(Supplied material begins)

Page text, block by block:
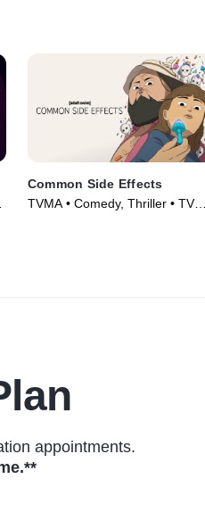
Common Side Effects
TVMA • Comedy, Thriller • TV
appointments.
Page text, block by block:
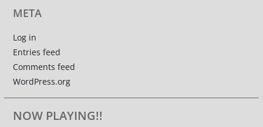
META
Log in
Entries feed
Comments feed
WordPress.org
NOW PLAYING!!
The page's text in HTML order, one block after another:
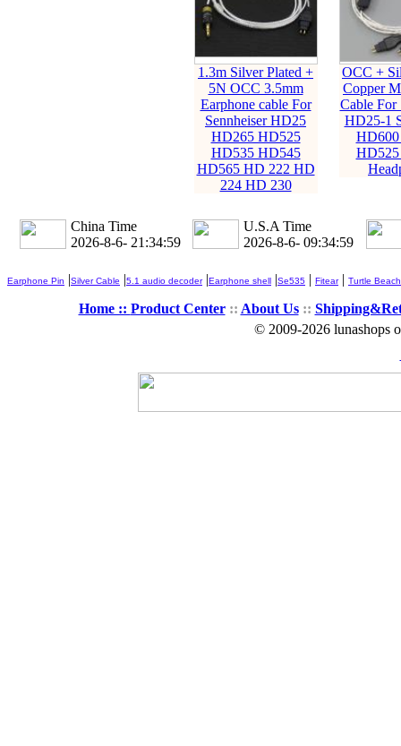
1.3m Silver Plated +
5N OCC 3.5mm
Earphone cable For
Sennheiser HD25
HD265 HD525
HD535 HD545
HD565 HD 222 HD
224 HD 230
OCC +
Copper
Cable For
HD25-1
China Time
2026-8-6- 21:35:00
U.S.A Time
2026-8-6- 09:35:00
Earphone Pin |Silver Cable |5.1 audio decoder|Earphone shell |Se535 | Fitear| Turtle Beach
Home :: Product Center:: About Us::
© 2009-2026 lunashops
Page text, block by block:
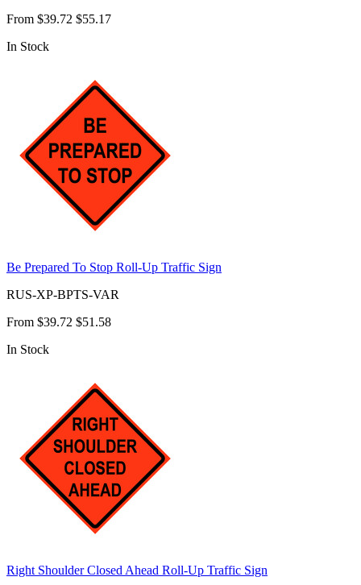
From $39.72 $55.17
In Stock
Be Prepared To Stop Roll-Up Traffic Sign
RUS-XP-BPTS-VAR
From $39.72 $51.58
In Stock
Right Shoulder Closed Ahead Roll-Up Traffic Sign
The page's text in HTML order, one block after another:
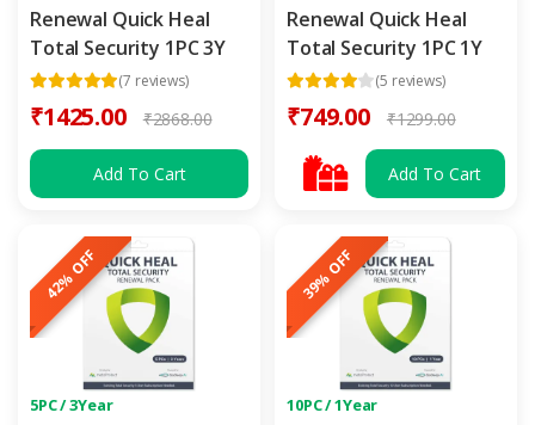
Renewal Quick Heal
Total Security 1PC 3Y
(7 reviews)
₹1425.00 ₹2868.00
Add To Cart
Renewal Quick Heal
Total Security 1PC 1Y
(5 reviews)
₹749.00 ₹1299.00
Add To Cart
42% OFF
5PC / 3Year
39% OFF
10PC / 1Year
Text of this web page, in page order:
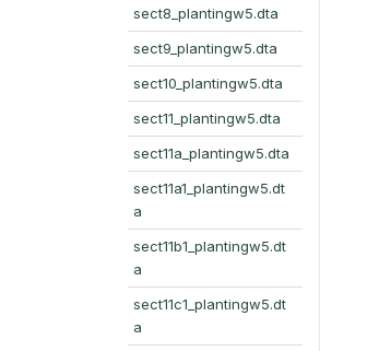
sect8_plantingw5.dta
sect9_plantingw5.dta
sect10_plantingw5.dta
sect11_plantingw5.dta
sect11a_plantingw5.dta
sect11a1_plantingw5.dt
a
sect11b1_plantingw5.dt
a
sect11c1_plantingw5.dt
a
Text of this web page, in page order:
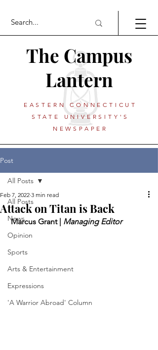
The Campus
Lantern
EASTERN CONNECTICUT
STATE UNIVERSITY'S
NEWSPAPER
Post
All Posts
News
Opinion
Sports
Arts & Entertainment
Expressions
'A Warrior Abroad' Column
All Posts
Attack on Titan is Back
Feb 7, 2022 3 min read
Marcus Grant | Managing Editor
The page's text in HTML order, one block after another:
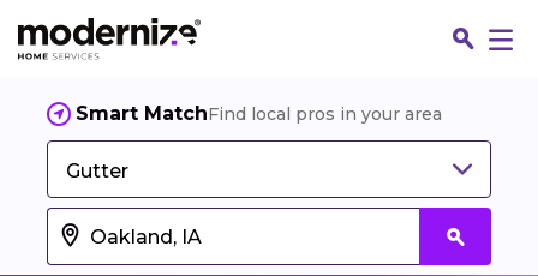
Smart MatchFind local pros in your area
Gutter
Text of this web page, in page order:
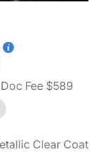
Fee $589
Clear Coat
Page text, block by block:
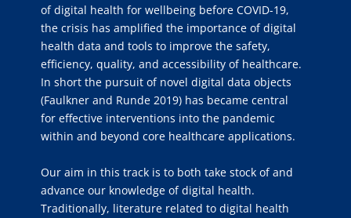
of digital health for wellbeing before COVID-19,
the crisis has amplified the importance of digital
health data and tools to improve the safety,
efficiency, quality, and accessibility of healthcare.
In short the pursuit of novel digital data objects
(Faulkner and Runde 2019) has became central
for effective interventions into the pandemic
within and beyond core healthcare applications.
Our aim in this track is to both take stock of and
advance our knowledge of digital health.
Traditionally, literature related to digital health
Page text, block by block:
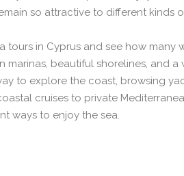
so attractive to different kinds
tours in Cyprus and see how many
marinas, beautiful shorelines, and a
to explore the coast, browsing
cruises to private
ways to enjoy the sea.

(Supplied material ends)

All entries must be written out again exactly as given, with no pictures in the copy.

Page text, block by block:
Common Side Effects
TVMA • Comedy, Thriller • TV
appointments.
Page text, block by block:
META
Log in
Entries feed
Comments feed
WordPress.org
NOW PLAYING!!
The page's text in HTML order, one block after another:
1.3m Silver Plated +
5N OCC 3.5mm
Earphone cable For
Sennheiser HD25
HD265 HD525
HD535 HD545
HD565 HD 222 HD
224 HD 230
OCC +
Copper
Cable For
HD25-1
China Time
2026-8-6- 21:35:00
U.S.A Time
2026-8-6- 09:35:00
Earphone Pin |Silver Cable |5.1 audio decoder|Earphone shell |Se535 | Fitear| Turtle Beach
Home :: Product Center:: About Us::
© 2009-2026 lunashops
Page text, block by block:
From $39.72 $55.17
In Stock
Be Prepared To Stop Roll-Up Traffic Sign
RUS-XP-BPTS-VAR
From $39.72 $51.58
In Stock
Right Shoulder Closed Ahead Roll-Up Traffic Sign
The page's text in HTML order, one block after another:
Renewal Quick Heal
Total Security 1PC 3Y
(7 reviews)
₹1425.00 ₹2868.00
Add To Cart
Renewal Quick Heal
Total Security 1PC 1Y
(5 reviews)
₹749.00 ₹1299.00
Add To Cart
42% OFF
5PC / 3Year
39% OFF
10PC / 1Year
Text of this web page, in page order:
sect8_plantingw5.dta
sect9_plantingw5.dta
sect10_plantingw5.dta
sect11_plantingw5.dta
sect11a_plantingw5.dta
sect11a1_plantingw5.dt
a
sect11b1_plantingw5.dt
a
sect11c1_plantingw5.dt
a
Text of this web page, in page order:
The Campus
Lantern
EASTERN CONNECTICUT
STATE UNIVERSITY'S
NEWSPAPER
Post
All Posts
News
Opinion
Sports
Arts & Entertainment
Expressions
'A Warrior Abroad' Column
All Posts
Attack on Titan is Back
Feb 7, 2022 3 min read
Marcus Grant | Managing Editor
The page's text in HTML order, one block after another:
Smart MatchFind local pros in your area
Gutter
Text of this web page, in page order:
Fee $589
Clear Coat
Page text, block by block:
of digital health for wellbeing before COVID-19,
the crisis has amplified the importance of digital
health data and tools to improve the safety,
efficiency, quality, and accessibility of healthcare.
In short the pursuit of novel digital data objects
(Faulkner and Runde 2019) has became central
for effective interventions into the pandemic
within and beyond core healthcare applications.
Our aim in this track is to both take stock of and
advance our knowledge of digital health.
Traditionally, literature related to digital health
Page text, block by block:
so attractive to different kinds
tours in Cyprus and see how many
marinas, beautiful shorelines, and a
to explore the coast, browsing
cruises to private
ways to enjoy the sea.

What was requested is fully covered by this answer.